Assignment ->
The lines below that include "lever" are to be found and copied.

Collected data entries
::::
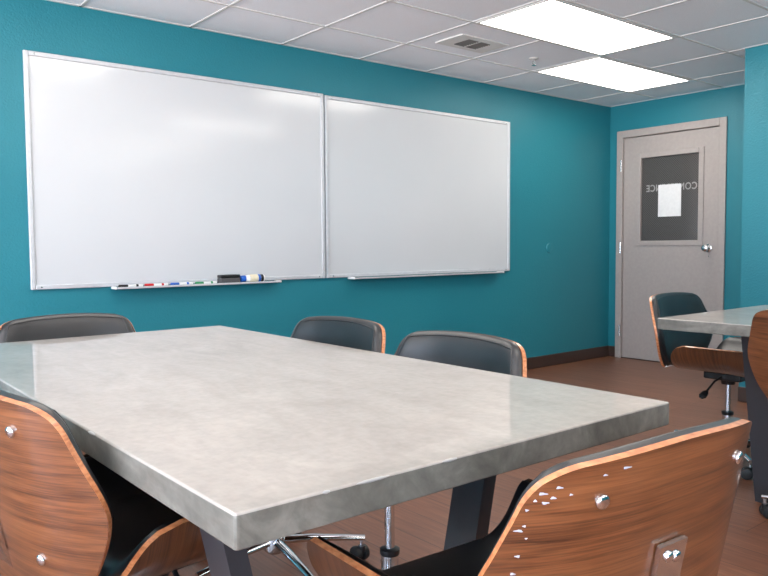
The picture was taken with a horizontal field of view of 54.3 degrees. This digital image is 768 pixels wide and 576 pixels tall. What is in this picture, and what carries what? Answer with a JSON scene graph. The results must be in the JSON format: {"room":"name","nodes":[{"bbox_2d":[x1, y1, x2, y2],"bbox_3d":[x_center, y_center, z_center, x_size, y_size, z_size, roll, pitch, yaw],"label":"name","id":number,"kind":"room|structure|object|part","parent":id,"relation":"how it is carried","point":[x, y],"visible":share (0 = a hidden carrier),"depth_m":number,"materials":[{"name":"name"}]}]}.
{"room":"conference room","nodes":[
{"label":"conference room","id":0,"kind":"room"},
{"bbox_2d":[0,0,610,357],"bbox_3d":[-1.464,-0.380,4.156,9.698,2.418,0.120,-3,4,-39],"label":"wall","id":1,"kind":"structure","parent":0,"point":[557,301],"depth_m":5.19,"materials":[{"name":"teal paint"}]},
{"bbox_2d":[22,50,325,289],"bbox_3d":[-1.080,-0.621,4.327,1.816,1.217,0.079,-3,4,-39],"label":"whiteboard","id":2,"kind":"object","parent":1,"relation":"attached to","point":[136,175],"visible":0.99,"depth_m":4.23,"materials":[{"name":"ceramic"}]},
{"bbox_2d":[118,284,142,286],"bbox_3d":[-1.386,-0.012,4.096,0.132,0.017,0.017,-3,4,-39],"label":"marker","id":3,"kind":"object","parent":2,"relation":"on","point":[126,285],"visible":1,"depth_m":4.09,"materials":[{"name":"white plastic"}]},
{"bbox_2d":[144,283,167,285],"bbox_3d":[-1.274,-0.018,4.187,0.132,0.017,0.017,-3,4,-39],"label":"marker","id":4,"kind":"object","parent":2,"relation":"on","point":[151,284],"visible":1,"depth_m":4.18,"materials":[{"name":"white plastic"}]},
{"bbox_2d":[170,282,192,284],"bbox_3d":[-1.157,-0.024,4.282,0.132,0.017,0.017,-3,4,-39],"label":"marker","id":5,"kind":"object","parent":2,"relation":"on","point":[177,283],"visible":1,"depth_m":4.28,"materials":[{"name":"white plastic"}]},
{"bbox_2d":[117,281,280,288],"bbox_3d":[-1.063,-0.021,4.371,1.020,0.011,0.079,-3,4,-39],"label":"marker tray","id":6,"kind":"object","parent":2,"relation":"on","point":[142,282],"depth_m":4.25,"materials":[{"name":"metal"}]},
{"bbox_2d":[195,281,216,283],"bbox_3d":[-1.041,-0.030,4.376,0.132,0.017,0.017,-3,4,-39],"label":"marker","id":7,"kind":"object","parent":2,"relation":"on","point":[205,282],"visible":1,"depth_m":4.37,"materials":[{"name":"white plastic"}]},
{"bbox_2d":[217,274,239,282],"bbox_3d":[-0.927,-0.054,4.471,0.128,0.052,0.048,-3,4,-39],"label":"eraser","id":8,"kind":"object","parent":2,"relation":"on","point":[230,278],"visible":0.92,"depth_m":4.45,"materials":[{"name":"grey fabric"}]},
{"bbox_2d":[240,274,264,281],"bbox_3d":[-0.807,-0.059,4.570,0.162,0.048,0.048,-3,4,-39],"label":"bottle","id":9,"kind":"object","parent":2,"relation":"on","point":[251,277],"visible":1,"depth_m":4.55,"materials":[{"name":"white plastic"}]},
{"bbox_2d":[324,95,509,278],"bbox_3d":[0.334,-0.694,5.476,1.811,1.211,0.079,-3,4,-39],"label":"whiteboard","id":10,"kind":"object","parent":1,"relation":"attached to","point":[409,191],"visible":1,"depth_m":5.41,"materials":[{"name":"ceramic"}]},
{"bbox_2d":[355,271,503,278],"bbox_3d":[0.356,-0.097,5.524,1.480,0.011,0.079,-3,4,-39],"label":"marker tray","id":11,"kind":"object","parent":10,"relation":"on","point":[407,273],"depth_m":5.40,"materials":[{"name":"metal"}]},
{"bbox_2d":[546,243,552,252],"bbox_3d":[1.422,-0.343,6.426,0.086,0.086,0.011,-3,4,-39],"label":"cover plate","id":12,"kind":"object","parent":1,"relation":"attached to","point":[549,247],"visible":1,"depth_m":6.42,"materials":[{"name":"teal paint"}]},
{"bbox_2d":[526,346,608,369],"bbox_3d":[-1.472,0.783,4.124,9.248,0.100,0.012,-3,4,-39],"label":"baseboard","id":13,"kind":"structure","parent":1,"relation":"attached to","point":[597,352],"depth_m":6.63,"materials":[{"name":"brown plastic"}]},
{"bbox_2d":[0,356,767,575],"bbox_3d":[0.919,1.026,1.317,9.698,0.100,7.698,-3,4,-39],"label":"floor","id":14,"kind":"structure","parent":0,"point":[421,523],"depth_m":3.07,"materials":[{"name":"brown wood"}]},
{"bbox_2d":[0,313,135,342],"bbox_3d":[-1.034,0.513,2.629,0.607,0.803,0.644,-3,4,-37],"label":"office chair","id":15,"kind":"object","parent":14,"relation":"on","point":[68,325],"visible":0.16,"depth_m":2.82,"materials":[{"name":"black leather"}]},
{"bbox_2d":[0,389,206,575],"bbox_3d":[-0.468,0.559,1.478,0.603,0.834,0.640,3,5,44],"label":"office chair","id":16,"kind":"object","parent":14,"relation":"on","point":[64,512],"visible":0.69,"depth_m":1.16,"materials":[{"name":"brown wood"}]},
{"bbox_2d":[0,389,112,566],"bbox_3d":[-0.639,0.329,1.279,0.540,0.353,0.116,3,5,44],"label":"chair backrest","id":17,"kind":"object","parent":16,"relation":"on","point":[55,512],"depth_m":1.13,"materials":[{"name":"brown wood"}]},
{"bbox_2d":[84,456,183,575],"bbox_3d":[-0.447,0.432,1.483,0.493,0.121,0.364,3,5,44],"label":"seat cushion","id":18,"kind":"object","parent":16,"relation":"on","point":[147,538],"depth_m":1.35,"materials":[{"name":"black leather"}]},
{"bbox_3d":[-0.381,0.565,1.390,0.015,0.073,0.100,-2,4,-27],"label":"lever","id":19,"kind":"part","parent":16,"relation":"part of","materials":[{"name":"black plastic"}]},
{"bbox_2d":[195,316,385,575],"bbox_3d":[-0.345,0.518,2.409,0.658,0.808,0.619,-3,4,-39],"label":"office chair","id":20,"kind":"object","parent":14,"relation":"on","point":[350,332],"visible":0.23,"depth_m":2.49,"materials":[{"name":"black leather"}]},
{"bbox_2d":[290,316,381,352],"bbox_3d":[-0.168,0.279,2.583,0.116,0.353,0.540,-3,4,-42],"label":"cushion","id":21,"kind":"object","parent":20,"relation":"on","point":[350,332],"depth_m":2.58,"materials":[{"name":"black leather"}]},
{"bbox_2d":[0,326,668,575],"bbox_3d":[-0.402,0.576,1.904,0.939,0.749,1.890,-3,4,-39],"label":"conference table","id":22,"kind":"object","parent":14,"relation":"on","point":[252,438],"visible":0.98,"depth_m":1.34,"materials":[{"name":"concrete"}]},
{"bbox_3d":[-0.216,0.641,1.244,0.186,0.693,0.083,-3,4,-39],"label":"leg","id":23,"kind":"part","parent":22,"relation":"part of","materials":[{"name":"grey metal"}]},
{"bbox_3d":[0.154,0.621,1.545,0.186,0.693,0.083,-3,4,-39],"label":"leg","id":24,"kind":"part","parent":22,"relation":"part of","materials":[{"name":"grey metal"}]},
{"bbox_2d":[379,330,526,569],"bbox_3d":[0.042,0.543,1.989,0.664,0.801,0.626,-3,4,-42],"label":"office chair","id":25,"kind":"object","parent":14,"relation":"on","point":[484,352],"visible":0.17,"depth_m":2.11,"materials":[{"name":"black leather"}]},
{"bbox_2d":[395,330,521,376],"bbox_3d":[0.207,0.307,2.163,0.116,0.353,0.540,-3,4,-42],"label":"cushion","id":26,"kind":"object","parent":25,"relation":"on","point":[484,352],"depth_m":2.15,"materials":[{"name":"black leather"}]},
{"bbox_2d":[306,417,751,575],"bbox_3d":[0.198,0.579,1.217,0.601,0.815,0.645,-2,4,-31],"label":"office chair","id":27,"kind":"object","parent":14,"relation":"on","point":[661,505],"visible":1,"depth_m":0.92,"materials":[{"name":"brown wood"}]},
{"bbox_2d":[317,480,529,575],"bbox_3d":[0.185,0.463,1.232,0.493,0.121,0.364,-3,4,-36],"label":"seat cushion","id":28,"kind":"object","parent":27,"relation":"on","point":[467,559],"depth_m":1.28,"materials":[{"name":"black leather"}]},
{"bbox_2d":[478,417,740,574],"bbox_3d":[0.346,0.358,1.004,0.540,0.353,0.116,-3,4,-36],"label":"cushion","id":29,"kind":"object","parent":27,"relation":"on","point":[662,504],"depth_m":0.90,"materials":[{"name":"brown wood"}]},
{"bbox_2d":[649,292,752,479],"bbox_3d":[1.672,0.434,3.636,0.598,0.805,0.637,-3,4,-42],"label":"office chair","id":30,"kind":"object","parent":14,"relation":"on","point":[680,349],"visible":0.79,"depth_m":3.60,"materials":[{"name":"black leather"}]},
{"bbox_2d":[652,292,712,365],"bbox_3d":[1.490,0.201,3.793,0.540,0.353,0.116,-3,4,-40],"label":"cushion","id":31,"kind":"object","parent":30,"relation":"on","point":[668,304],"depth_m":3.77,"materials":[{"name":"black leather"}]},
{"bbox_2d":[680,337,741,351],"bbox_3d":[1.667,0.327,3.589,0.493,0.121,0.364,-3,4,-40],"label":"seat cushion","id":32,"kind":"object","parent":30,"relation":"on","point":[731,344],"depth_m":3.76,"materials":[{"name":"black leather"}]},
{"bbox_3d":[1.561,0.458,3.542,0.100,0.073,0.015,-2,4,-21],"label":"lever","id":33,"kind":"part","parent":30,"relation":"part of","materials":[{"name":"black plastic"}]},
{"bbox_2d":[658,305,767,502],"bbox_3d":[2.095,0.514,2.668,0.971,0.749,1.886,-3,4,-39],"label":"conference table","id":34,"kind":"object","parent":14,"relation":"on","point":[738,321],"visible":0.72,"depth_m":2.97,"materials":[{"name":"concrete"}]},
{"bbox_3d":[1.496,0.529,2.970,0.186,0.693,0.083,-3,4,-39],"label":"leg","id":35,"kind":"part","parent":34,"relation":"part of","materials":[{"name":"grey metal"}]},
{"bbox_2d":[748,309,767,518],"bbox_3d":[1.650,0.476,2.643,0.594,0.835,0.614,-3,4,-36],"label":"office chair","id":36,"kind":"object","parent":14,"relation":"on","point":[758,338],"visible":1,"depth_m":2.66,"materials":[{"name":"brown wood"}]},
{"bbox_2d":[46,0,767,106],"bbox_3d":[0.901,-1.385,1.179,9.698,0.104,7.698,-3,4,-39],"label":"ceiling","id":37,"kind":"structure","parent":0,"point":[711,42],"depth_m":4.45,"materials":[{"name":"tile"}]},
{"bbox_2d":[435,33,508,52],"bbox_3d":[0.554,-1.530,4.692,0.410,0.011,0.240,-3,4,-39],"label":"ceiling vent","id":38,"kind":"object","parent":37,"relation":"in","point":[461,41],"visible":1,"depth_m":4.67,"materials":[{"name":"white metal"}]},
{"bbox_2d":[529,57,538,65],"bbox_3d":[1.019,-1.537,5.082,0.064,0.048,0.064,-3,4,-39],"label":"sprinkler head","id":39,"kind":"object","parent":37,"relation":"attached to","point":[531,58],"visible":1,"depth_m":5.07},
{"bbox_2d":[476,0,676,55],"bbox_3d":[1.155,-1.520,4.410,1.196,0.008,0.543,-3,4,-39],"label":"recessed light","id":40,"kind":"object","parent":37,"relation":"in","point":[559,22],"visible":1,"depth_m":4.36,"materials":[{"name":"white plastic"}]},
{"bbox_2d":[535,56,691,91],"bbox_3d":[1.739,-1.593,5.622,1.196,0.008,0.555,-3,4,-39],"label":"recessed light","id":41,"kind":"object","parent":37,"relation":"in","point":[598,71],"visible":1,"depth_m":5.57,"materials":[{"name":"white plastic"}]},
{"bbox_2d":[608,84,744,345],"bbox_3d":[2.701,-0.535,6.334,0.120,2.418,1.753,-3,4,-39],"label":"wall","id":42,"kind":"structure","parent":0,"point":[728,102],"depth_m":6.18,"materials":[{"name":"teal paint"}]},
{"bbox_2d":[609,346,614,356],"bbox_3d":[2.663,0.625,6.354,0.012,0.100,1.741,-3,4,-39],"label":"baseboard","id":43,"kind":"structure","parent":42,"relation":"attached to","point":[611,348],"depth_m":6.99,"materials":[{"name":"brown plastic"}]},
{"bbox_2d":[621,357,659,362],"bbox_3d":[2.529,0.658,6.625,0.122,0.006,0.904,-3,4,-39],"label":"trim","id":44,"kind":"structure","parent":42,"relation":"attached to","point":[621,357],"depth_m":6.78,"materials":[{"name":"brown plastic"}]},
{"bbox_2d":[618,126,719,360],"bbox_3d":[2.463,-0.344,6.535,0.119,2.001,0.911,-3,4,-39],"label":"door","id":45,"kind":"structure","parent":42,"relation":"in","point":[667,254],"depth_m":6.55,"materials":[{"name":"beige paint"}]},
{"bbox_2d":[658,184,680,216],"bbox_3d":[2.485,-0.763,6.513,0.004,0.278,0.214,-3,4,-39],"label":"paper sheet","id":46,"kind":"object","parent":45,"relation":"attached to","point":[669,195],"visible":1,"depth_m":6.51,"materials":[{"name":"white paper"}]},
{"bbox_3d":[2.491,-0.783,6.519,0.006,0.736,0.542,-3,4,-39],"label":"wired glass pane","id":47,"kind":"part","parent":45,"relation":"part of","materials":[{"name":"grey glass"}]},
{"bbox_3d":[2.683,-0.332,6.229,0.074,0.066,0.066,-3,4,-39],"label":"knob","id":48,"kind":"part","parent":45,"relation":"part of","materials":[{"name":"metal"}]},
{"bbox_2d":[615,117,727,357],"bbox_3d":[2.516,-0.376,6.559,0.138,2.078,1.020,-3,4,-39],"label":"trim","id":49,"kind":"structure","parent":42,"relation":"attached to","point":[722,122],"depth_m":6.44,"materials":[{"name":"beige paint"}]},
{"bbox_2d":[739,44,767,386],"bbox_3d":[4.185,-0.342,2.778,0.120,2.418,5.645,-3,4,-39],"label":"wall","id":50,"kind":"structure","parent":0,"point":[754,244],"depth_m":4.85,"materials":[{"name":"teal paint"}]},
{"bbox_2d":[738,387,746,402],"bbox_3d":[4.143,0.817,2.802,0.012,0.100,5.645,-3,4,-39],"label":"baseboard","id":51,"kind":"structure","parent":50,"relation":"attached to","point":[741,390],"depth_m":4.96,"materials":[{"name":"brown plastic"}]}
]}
::::
Answer for this exercise ->
{"bbox_3d":[-0.381,0.565,1.390,0.015,0.073,0.100,-2,4,-27],"label":"lever","id":19,"kind":"part","parent":16,"relation":"part of","materials":[{"name":"black plastic"}]},
{"bbox_3d":[1.561,0.458,3.542,0.100,0.073,0.015,-2,4,-21],"label":"lever","id":33,"kind":"part","parent":30,"relation":"part of","materials":[{"name":"black plastic"}]},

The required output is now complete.